SUMMER in this country often heralds one of our less welcome traditions as temperatures start to rise - getting ourselves bitten and stung.

In Africa, when some villagers aren't busy dodging lions and crocodiles, they still have poisonous spiders, snakes, and scorpions to contend with. Then there's that killer of millions worldwide, the malaria-carrying mosquito.

In Britain, we generally face much gentler hazards in the great outdoors. Even the adder rarely inflicts a fatal bite, while wasps, bees, ants and ticks are hardly in the same category as those African menaces.

Even so, these last four are still capable of putting the kibosh on what had previously been an enjoyable ramble or picnic.

Wasps are probably the most aggressive of this group, with the largest European strain - the hornet (vespa crabro) - inflicting a particularly painful sting.

However, Common or 'German' wasps are the two species most often encountered and are virtually identical.
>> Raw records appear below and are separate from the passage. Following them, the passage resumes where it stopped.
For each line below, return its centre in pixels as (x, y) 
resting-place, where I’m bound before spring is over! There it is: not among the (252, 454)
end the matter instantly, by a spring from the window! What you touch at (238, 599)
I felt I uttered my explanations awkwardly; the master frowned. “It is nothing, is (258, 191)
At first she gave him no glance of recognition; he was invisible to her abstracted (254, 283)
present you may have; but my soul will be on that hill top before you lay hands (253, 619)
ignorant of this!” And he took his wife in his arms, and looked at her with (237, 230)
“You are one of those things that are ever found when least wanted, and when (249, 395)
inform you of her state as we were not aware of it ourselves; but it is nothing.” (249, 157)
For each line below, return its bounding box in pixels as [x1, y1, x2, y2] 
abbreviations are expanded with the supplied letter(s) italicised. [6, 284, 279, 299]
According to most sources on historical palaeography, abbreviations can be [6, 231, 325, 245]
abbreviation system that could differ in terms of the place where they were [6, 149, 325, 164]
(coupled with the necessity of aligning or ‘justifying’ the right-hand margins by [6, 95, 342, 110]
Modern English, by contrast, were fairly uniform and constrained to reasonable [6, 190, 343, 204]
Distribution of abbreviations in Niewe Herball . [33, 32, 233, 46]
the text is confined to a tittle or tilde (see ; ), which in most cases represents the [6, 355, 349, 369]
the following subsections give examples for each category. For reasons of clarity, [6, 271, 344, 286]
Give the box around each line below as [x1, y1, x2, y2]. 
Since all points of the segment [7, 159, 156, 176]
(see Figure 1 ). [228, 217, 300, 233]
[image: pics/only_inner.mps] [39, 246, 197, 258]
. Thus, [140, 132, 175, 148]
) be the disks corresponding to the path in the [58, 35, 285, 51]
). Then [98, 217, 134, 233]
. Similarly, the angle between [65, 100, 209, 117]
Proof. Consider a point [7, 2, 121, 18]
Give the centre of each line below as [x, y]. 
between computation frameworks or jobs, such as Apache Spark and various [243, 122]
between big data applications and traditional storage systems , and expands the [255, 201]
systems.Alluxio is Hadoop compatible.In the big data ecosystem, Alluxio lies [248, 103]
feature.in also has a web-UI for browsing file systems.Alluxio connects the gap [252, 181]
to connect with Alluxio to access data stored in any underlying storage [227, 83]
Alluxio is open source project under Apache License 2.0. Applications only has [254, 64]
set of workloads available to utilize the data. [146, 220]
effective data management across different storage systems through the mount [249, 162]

Quite handsome in their black and yellow stripes, these characters are nevertheless 17-18 millimetres of pure spite when upset - and I should know.

I've had two painful encounters with them but the first occasion, when I was a kid, was far worse.
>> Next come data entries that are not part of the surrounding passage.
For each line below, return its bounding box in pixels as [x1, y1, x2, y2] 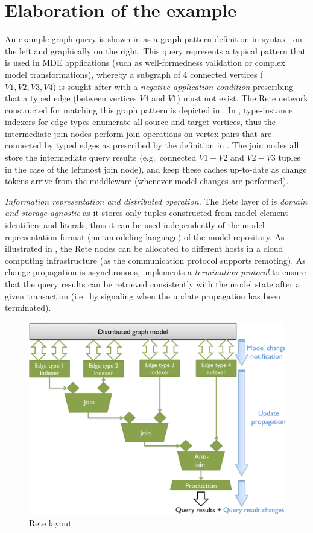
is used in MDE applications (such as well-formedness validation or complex [5, 56, 285, 69]
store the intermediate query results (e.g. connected [5, 151, 197, 164]
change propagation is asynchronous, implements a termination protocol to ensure [5, 266, 306, 278]
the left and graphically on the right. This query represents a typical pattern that [5, 44, 306, 57]
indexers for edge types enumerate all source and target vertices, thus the [5, 115, 276, 128]
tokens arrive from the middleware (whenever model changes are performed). [5, 174, 289, 187]
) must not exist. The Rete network [177, 92, 308, 104]
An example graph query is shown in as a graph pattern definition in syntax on [5, 33, 302, 45]
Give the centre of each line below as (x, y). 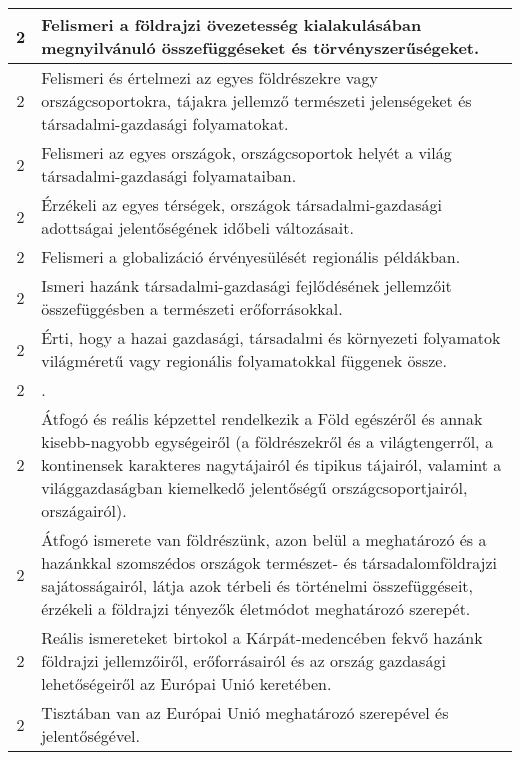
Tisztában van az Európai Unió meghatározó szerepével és (245, 712)
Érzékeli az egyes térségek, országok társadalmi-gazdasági (241, 204)
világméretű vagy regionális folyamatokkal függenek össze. (244, 360)
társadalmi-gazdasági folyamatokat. (165, 123)
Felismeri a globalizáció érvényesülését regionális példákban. (251, 256)
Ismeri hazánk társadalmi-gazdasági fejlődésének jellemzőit (246, 285)
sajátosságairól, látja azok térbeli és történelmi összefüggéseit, (257, 585)
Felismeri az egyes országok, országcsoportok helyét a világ (246, 152)
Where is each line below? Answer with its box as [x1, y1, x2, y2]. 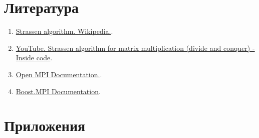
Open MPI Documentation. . [16, 69, 102, 79]
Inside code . [16, 52, 53, 63]
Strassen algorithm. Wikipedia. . [16, 26, 113, 36]
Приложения [4, 115, 86, 136]
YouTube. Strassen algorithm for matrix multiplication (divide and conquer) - [16, 42, 255, 53]
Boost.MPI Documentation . [16, 86, 101, 96]
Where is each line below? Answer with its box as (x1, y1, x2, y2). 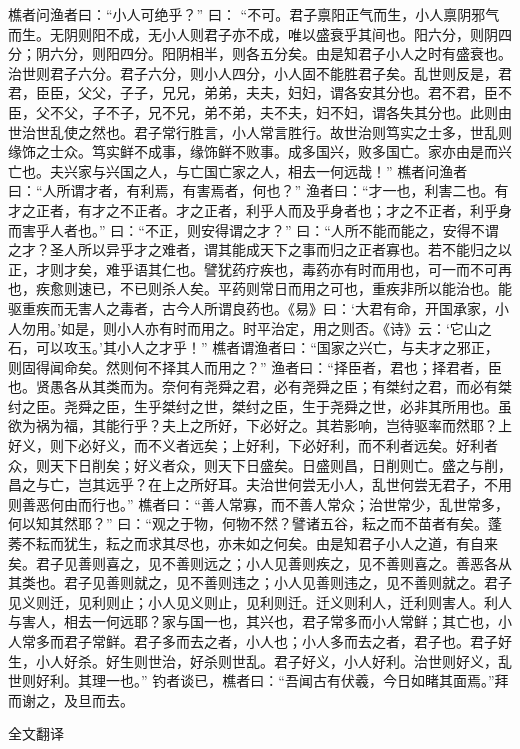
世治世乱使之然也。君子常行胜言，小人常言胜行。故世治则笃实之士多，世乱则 (8, 121, 512, 142)
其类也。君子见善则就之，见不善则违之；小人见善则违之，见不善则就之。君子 (8, 572, 512, 593)
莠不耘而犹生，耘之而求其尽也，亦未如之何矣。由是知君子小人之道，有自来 (8, 533, 498, 554)
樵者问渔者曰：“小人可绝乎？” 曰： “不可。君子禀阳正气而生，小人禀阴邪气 (8, 4, 500, 24)
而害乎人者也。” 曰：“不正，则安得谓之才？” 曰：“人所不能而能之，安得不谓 (8, 219, 499, 240)
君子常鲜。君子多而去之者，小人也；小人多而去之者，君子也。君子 (63, 631, 498, 651)
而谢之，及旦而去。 (8, 689, 134, 710)
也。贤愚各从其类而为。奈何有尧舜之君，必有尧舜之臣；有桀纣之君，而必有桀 (8, 376, 512, 397)

Walking in woods with my older brother and his friend I'd begun to lag behind in a daydream.

I hadn't a clue that they'd discovered a wasps' nest up ahead and decided to play a rather mean prank on me.

As the entrance hole to the nest was situated beside the footpath, they simply jumped up and down on it before fleeing.
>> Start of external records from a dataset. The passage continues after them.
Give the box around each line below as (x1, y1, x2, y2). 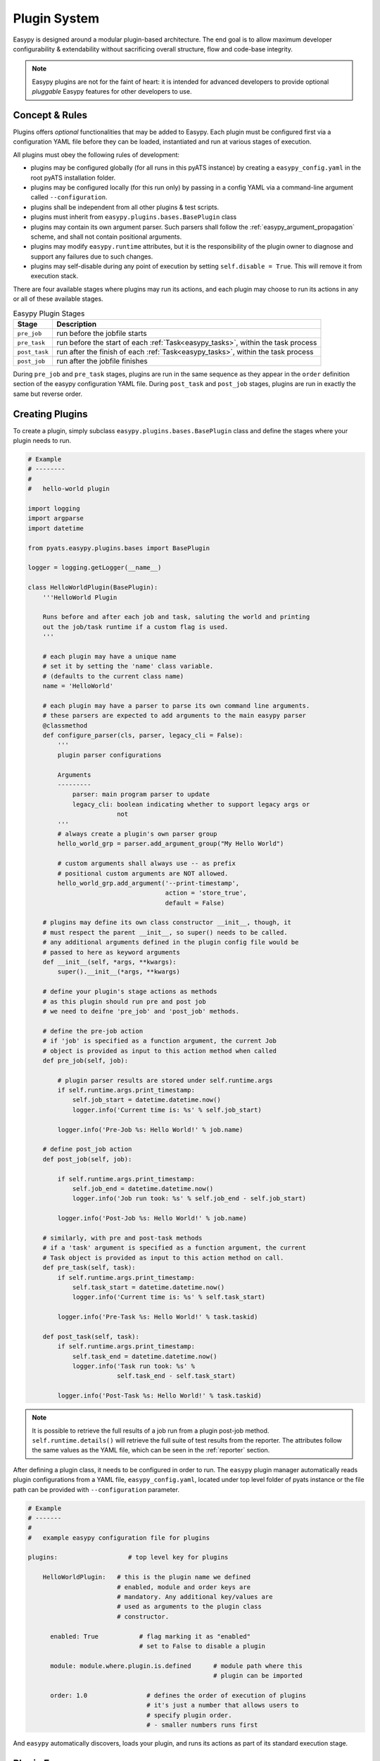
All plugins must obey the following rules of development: (13, 150, 179, 158)
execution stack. (30, 272, 79, 280)
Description (56, 319, 97, 329)
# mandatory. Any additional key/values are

Seconds later, bemused by their actions, I stepped into a cloud of very angry wasps aiming to wreak revenge.

Not being Dr Doolittle, I could not explain that I was innocent of squashing their nice home.

What came next is largely a blur of pain and terror as I set off running, covered by wasps...wasps in my ears, eyes, hair, down my chest and all over my hands.

I was stung about 30 times which, considering the number that attacked me, was probably a lucky escape.

Feeling guilty at the success of their dastardly trick, the two perpetrators rushed me to the friend's house where his mum ripped off my shirt and daubed me all over with something called 'dolly blue' - an antiseptic substance now long gone.

Dolly blue or not, for the next few years I would scarper if a wasp so much as buzzed anywhere near me.

My second close encounter came as an adult when I made the mistake of investigating an active wasps' nest in the attic.

Not quite sure where it was, I finally lifted up an old piece of carpet and the wasps rose en masse to greet me.

Although I was only stung once, my pride was sorely injured, especially as my then partner never stopped giggling for three days.

Apparently, the sight of me fending off wasps while dextrously trying not to crash through the ceiling was the funniest thing she had ever seen.

Oh, how I laughed.

Fortunately for me, neither incident brought on what seems to be an increasingly common condition these days - anaphylactic shock.

This is where an allergic reaction occurs to a bite or sting and victims go into a state of shock, sometimes so severe that an injection of adrenaline is needed to save their lives.

Ticks, meanwhile, are said to be a growing menace in the countryside but it's a pest I've not fallen victim to so far.

Although tiny when they attach themselves, these blood-sucking spider-like creatures can swell to the size of a baked bean.

They can also carry disease so must be taken seriously.

Found in woods and grassland they are none too choosy about their hosts and attach themselves to any passing animal - including us.

Medical experts advise using tweezers to remove them, rocking the body back and forth to ease the head free.

If this snaps off, the area is more likely to become infected.

Finally, bees and ants have never given me any great problems, though I've been stung and bitten by both.

But then I've never upset a whole bees' nest or encountered the wood ant at close quarters.

This ant carries an extra surprise in its armoury.

If you crouch down to prod it, you're liable to get a squirt of formic acid in your eye from its abdomen. Charming.